* **Record extracts**
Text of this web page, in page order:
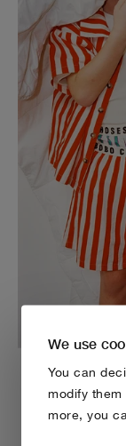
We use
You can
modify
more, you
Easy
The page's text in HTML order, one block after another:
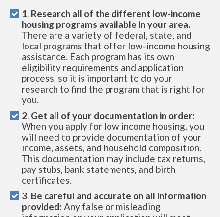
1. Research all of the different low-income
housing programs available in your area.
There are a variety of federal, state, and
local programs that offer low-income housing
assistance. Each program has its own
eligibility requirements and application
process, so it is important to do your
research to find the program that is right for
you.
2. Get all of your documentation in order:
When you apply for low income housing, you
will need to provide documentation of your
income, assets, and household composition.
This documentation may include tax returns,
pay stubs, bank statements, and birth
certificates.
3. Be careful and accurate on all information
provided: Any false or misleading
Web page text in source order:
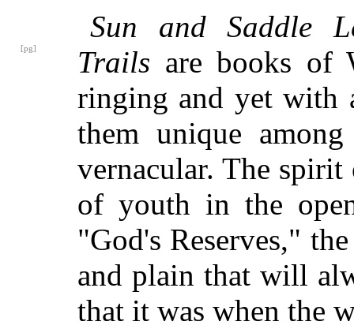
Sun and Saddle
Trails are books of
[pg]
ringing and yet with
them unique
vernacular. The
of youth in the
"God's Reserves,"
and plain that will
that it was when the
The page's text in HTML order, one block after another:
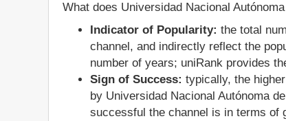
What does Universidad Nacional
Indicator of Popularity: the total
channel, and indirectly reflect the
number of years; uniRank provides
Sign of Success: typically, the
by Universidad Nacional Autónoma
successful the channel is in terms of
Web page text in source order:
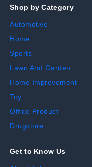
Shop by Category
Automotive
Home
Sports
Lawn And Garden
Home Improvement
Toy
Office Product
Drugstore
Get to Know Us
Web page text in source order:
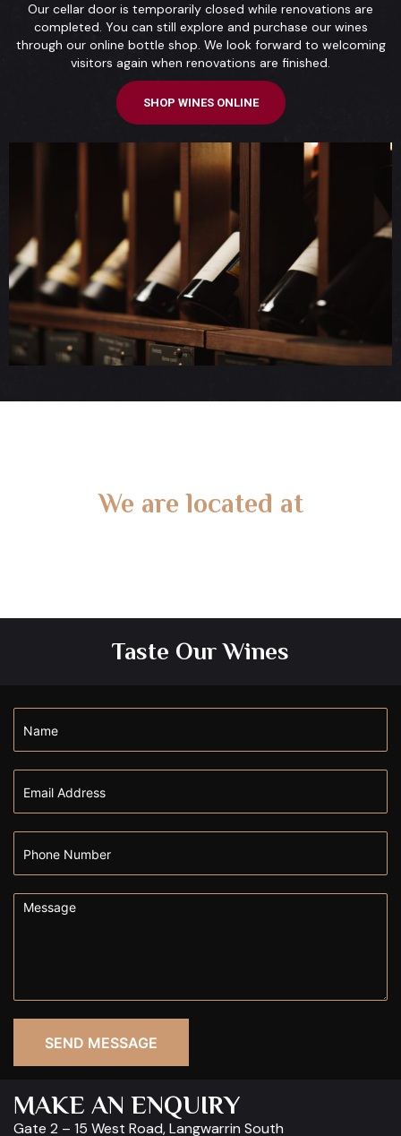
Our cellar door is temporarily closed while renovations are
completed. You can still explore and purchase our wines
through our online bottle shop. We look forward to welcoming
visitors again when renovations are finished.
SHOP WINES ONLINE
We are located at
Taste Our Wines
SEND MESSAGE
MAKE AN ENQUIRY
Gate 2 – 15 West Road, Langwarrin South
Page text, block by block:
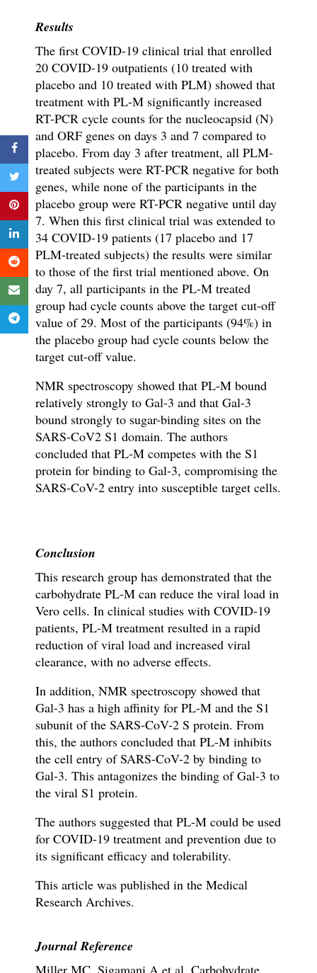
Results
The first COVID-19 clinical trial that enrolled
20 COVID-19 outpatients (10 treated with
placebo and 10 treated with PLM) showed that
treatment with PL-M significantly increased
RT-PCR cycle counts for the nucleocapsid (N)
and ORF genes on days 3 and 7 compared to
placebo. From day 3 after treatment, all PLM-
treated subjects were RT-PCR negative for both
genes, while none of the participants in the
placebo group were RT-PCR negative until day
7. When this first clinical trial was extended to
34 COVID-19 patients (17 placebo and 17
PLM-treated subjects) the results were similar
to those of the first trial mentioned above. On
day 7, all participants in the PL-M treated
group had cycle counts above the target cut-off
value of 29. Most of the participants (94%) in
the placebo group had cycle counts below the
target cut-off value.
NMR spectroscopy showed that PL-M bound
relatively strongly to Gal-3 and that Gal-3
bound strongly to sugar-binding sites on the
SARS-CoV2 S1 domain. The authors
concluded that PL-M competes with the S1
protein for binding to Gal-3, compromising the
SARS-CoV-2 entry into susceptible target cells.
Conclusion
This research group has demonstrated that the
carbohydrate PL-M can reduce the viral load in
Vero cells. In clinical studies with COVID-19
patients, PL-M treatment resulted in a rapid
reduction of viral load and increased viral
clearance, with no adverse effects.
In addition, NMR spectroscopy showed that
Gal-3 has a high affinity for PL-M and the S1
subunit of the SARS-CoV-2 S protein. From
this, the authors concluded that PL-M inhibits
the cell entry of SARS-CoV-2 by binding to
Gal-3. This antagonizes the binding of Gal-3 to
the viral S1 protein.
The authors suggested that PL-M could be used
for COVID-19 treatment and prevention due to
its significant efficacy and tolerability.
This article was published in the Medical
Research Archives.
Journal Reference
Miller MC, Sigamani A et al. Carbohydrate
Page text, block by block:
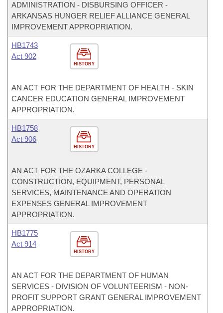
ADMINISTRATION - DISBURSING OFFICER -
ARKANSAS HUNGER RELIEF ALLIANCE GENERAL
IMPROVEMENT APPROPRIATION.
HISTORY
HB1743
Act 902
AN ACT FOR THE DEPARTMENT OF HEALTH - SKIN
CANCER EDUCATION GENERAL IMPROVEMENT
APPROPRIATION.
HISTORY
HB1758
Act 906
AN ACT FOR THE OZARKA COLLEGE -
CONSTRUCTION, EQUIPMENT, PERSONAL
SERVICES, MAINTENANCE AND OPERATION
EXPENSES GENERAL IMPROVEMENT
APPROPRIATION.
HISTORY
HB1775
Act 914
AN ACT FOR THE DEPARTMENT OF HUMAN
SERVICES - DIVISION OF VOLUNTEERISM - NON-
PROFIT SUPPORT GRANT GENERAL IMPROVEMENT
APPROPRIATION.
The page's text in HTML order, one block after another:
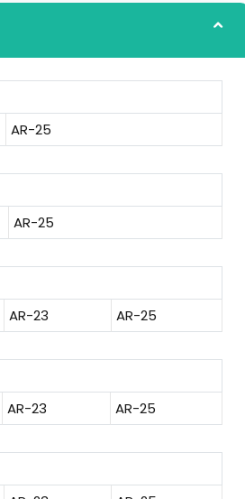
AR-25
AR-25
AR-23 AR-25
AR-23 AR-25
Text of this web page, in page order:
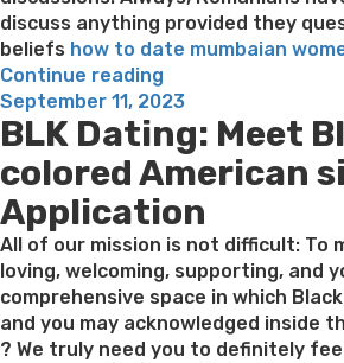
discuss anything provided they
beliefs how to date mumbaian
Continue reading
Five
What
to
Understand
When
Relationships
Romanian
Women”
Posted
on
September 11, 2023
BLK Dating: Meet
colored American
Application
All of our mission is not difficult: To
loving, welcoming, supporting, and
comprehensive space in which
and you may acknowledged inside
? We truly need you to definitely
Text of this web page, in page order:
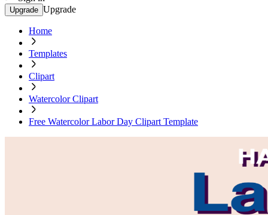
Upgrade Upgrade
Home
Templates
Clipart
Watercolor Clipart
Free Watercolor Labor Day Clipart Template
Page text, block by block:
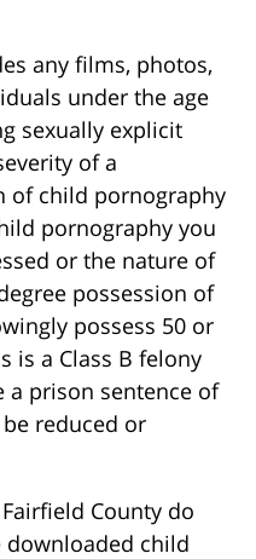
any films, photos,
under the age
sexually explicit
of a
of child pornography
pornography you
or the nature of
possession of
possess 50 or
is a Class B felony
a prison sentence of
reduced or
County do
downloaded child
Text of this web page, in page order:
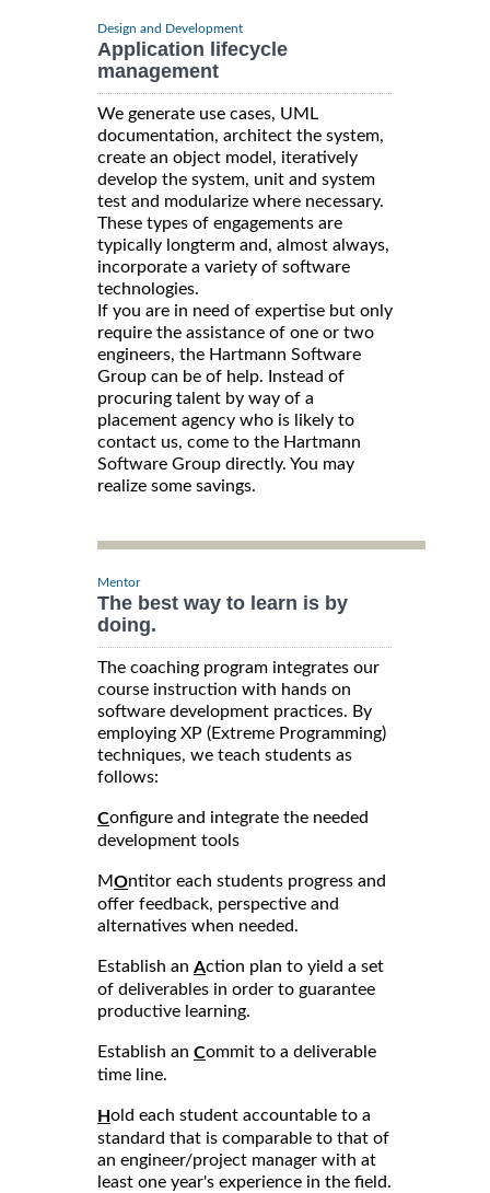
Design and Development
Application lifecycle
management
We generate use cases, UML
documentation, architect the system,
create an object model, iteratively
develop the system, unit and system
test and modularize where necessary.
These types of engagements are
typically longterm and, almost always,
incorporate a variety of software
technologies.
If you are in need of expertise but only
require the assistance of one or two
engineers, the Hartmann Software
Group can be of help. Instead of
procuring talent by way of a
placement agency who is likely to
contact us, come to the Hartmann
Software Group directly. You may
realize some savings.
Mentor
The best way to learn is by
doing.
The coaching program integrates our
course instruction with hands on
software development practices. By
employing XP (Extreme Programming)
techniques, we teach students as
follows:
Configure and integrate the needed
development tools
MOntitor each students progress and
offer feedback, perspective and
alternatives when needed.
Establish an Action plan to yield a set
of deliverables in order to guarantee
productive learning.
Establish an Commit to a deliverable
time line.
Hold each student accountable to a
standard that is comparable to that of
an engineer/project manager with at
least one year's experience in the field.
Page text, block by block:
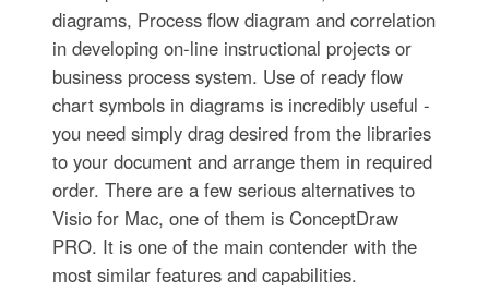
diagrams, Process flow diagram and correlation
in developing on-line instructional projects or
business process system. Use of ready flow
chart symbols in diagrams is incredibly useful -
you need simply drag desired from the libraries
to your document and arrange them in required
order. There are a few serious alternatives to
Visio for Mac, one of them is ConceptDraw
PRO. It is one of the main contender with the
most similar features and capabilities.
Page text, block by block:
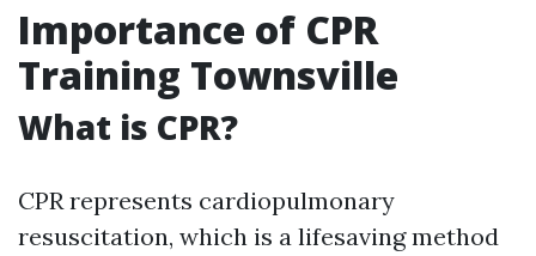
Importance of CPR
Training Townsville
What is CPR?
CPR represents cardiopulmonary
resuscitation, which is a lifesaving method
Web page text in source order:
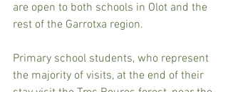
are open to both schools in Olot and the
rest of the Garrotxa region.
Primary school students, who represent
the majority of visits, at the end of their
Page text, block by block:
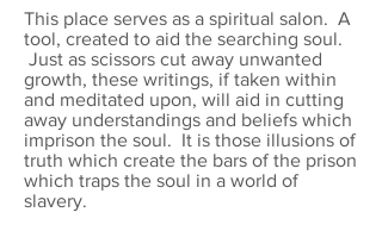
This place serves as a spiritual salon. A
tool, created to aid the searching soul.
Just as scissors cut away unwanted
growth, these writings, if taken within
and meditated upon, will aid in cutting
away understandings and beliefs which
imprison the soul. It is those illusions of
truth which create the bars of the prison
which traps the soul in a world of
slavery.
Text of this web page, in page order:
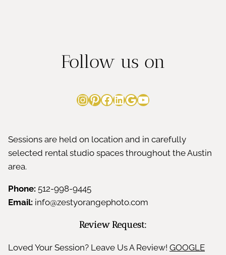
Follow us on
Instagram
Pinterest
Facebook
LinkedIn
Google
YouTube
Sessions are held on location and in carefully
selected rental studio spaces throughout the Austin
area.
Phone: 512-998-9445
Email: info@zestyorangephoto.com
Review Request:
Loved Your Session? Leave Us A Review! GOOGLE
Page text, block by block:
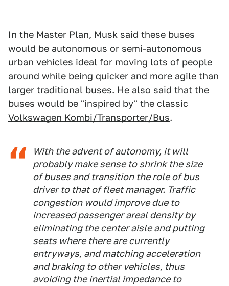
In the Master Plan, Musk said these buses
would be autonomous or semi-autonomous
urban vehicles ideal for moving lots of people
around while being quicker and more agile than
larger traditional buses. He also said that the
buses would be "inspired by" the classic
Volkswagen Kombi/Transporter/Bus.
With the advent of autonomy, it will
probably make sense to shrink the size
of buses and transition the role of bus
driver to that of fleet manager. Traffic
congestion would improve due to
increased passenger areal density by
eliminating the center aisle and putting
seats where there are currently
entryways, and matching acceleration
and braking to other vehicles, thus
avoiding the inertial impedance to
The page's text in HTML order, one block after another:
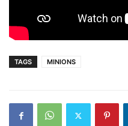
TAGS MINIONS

* **Activity**
Copy the final stretch of the entries exactly: the line containing "probably make sense to shrink the size" and every line after it through the last. Include no pictures and nothing more.

* **Response below**
probably make sense to shrink the size
of buses and transition the role of bus
driver to that of fleet manager. Traffic
congestion would improve due to
increased passenger areal density by
eliminating the center aisle and putting
seats where there are currently
entryways, and matching acceleration
and braking to other vehicles, thus
avoiding the inertial impedance to
The page's text in HTML order, one block after another:
TAGS MINIONS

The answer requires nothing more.